# Hydrangea scorching



## NJ-lawn (Jun 25, 2018)

I planted BoBo hydrangeas this spring and with the heat waves we had this year so far left the flowers scorched.

Since it's a Panicle Hydrangea I believe it supposed to tolerate more sun.

I been watering everyday with the irrigation system for 10-15 min. I'm wondering if I replace the sprinkler heads next year with drip irrigation they may do better?

I believe they are on the SW side of my house so maybe the location just won't work? It gets full afternoon sun which in these heat waves we been having, it's been pretty brutal.

I'm hoping this location ultimately will work because I really don't have any other areas to put them.

Here are a couple pics


----------



## gm560 (Feb 22, 2018)

First year is going to be tough. Keep watering it and it should come back strong next year. It probably set all of those blooms when it was happy in its nursery pot in a nice greenhouse somewhere. Then you put it in the ground and now it is abandoning the pretty flowers to try to establish a root system to deal with its new environment.

I have little limes in the front of my house that get blasted all summer by the setting sun and they do great.
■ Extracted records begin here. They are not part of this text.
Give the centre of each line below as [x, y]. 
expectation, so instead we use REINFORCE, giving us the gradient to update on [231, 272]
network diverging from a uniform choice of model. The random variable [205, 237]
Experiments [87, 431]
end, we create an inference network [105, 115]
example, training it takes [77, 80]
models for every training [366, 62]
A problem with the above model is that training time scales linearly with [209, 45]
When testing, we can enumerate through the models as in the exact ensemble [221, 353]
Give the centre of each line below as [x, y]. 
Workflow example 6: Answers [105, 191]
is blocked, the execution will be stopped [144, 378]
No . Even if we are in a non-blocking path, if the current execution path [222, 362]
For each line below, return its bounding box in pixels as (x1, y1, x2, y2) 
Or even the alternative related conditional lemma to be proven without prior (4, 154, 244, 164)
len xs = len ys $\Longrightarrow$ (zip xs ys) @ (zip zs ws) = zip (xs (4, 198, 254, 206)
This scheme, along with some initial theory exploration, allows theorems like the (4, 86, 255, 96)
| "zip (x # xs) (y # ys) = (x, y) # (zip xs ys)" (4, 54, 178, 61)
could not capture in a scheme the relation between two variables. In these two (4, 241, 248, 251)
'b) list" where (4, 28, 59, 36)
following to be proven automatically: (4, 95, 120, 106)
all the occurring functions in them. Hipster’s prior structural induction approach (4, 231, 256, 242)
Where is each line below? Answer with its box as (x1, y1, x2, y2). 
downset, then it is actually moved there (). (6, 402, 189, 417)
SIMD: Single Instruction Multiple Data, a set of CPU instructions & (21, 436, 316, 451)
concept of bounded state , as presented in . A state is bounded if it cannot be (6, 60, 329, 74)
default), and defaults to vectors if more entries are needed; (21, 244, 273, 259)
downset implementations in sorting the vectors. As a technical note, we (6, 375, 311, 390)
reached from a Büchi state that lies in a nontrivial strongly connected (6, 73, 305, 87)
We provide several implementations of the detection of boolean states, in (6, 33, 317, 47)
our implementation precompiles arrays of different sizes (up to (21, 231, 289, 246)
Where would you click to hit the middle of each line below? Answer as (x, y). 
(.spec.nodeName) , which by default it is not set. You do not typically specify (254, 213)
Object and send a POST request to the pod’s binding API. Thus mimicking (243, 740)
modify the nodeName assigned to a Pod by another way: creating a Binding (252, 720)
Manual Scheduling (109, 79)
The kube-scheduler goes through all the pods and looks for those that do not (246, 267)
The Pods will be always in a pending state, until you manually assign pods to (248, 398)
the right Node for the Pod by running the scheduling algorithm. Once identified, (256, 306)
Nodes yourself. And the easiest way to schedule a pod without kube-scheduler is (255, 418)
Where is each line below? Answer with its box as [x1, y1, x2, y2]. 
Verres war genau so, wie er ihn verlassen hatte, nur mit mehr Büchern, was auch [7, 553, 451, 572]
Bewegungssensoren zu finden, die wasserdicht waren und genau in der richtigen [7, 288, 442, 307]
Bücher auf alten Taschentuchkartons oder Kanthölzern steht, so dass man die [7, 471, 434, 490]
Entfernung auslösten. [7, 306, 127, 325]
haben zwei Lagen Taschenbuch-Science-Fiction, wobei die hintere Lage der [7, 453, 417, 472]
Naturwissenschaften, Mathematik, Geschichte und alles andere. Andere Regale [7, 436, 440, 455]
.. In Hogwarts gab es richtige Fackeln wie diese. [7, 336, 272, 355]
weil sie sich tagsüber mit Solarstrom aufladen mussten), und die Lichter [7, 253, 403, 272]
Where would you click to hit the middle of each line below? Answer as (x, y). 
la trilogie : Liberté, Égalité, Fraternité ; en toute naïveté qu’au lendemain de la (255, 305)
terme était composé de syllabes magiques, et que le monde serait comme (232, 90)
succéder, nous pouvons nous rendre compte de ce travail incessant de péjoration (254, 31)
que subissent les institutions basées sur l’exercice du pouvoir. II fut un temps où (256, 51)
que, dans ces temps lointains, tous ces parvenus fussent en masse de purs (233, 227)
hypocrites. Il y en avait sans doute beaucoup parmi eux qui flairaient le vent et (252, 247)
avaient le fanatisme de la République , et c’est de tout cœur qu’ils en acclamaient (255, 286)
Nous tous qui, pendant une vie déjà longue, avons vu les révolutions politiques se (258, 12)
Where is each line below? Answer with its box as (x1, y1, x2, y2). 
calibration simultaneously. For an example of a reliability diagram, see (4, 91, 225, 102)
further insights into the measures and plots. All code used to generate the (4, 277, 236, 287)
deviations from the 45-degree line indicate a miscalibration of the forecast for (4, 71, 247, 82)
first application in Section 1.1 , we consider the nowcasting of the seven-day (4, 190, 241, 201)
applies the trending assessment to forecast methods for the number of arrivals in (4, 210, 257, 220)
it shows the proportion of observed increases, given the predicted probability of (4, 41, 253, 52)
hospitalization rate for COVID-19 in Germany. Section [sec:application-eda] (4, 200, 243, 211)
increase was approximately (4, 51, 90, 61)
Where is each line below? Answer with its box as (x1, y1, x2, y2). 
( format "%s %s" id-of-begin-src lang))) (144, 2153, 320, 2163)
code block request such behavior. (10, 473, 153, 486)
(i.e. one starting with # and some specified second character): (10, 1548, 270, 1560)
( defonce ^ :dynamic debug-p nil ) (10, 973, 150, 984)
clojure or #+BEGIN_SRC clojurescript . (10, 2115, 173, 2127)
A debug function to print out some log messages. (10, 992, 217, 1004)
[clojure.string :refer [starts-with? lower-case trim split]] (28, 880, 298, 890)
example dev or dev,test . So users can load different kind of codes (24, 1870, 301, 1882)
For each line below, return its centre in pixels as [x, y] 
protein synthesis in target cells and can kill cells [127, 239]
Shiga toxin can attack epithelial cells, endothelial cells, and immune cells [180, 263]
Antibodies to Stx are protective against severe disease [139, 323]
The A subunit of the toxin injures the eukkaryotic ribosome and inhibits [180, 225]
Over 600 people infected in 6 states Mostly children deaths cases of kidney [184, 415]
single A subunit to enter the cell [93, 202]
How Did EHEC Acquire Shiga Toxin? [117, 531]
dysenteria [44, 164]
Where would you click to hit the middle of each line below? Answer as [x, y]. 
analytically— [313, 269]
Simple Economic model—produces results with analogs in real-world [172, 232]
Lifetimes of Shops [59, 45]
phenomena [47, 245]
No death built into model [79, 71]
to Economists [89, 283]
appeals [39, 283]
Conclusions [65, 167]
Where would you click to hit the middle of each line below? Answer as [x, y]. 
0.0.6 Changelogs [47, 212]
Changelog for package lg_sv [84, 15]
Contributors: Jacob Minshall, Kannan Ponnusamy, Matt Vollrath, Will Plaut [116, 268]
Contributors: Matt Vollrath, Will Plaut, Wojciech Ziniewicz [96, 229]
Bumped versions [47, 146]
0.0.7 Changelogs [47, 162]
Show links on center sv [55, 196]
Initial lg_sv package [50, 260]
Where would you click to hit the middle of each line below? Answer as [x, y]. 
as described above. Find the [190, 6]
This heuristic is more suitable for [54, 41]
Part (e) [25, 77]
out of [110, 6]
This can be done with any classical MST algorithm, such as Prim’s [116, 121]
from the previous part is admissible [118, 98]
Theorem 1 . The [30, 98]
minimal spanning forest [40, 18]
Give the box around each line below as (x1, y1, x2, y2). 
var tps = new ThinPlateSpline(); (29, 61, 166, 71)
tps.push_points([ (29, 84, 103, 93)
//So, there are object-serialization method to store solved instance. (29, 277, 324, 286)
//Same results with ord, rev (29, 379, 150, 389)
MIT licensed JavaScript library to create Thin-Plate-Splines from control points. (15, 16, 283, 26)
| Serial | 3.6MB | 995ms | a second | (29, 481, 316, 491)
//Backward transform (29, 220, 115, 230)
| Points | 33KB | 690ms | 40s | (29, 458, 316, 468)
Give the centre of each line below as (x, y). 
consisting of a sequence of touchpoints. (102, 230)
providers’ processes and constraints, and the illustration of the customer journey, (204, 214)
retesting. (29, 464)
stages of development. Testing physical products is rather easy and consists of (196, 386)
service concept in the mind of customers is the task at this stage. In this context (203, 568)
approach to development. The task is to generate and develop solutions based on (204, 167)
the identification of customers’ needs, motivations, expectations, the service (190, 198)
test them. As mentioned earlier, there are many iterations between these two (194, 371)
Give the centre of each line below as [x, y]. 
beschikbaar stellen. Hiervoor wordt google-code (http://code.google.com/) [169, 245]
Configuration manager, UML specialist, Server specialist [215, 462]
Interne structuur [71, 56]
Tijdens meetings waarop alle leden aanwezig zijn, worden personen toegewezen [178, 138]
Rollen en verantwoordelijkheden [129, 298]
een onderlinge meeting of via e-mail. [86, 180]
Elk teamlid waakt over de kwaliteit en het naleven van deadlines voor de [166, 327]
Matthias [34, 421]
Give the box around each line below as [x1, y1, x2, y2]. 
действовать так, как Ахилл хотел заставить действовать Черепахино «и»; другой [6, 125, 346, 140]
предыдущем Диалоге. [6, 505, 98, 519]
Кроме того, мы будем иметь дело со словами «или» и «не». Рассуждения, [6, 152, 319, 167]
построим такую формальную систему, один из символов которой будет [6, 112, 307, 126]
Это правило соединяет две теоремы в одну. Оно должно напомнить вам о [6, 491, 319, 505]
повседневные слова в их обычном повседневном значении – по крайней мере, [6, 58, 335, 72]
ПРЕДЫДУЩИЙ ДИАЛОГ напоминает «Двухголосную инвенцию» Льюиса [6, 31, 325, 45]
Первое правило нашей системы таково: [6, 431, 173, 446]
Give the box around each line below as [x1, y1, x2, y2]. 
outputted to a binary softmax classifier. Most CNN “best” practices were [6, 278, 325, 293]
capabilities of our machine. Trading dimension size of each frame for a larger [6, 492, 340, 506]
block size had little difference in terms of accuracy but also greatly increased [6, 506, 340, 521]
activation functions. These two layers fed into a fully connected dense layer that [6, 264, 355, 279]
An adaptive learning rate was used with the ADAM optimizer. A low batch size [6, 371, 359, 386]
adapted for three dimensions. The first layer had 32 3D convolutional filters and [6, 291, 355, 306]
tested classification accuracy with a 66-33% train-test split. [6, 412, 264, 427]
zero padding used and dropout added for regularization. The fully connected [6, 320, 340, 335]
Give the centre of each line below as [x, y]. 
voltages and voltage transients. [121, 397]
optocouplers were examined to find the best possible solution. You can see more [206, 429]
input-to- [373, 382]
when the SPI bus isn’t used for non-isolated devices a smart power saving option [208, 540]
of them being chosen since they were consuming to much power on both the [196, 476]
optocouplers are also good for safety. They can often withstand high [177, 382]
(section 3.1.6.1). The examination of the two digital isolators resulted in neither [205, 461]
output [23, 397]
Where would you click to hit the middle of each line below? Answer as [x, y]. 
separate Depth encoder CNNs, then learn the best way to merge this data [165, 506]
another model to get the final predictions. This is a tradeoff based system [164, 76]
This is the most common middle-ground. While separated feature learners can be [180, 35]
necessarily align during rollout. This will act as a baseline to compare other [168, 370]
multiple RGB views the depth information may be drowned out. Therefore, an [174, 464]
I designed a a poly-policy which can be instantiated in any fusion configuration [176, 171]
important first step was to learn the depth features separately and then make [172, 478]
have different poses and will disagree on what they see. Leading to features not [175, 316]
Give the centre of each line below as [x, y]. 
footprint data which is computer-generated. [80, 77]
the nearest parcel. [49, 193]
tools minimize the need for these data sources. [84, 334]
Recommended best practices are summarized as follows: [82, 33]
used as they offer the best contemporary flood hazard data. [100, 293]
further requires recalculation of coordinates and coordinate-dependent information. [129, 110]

Just give them a year and they will be knockouts.... as long as you can keep the deer away, which is my main hydrangea problem.


----------



## LawnSolo (Jul 17, 2018)

I have been dealing with heat waves on newly planted trees myself.

I have opted to use IV Organic paint you can use a brush or spray bottle as sun lotion for the trees. It's an amazing product but a little pricey.

Any chance you could put some sort screened frames on top of the Hydrangeas laying against the siding while the heat wave is gone?

You could build some wooden frames with cheesecloth or burlap. That will filter some UV light for several days/weeks


----------



## NJ-lawn (Jun 25, 2018)

Thanks for suggestions I will give them a try.

What do you think of drip irrigation opposed to wetting the foliage? Think keeping the water off the plant will help with scorching or is it not a big factor?


----------



## LawnSolo (Jul 17, 2018)

NJ-lawn said:


> Thanks for suggestions I will give them a try.
> 
> What do you think of drip irrigation opposed to wetting the foliage? Think keeping the water off the plant will help with scorching or is it not a big factor?


Funny that you said that 

I started my deep irrigation project this year with great results. I don't know if this will protect your flowers from scorching though.

I buried perforated 2' x 3" PVC pipes next to the trees and covered them with a drain cap.

Sorry for all the pics


----------



## NJ-lawn (Jun 25, 2018)

Wow what a cool idea.......never seen that before. Especially for a young tree!


----------



## LawnSolo (Jul 17, 2018)

Yeah I think it's working great.

Before when I installed the PVC Pipe


After you can see fuller canape


----------



## LawnSolo (Jul 17, 2018)

Another thing I'm doing is deep irrigation to smaller Trees with this tool


----------



## Wiley (Dec 2, 2019)

@LawnSolo what are your intervals for watering with your set-up? Pretty sweet btw!


----------



## LawnSolo (Jul 17, 2018)

Once per week for days that are too hot.

Then I water with a regular hose every other day for newly planted small trees.

And Thank You!


----------